→ Records for processing
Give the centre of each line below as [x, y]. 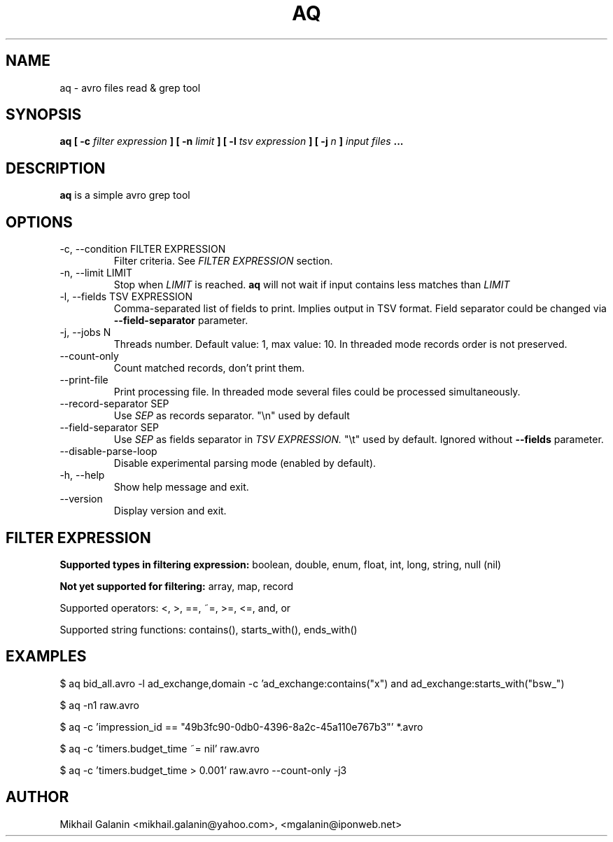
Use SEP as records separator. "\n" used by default [232, 416]
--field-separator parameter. [181, 321]
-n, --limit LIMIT [96, 273]
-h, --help [82, 475]
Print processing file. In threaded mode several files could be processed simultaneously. [317, 392]
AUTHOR [37, 797]
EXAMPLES [46, 657]
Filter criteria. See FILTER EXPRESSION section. [223, 261]
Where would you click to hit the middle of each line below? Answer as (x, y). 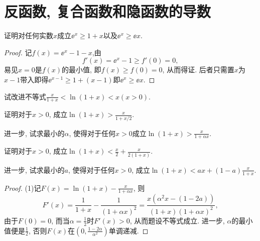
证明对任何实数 (29, 35)
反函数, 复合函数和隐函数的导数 (107, 11)
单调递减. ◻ (128, 230)
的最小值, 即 (82, 70)
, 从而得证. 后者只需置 (198, 70)
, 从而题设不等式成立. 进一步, (177, 220)
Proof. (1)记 (23, 188)
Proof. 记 (18, 52)
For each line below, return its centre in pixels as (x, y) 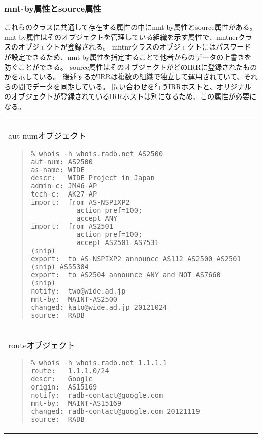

→ Task
Show all lines above holding the word "separator".

→ Task response
Use SEP as records separator. "\n" used by default [232, 416]
--field-separator parameter. [181, 321]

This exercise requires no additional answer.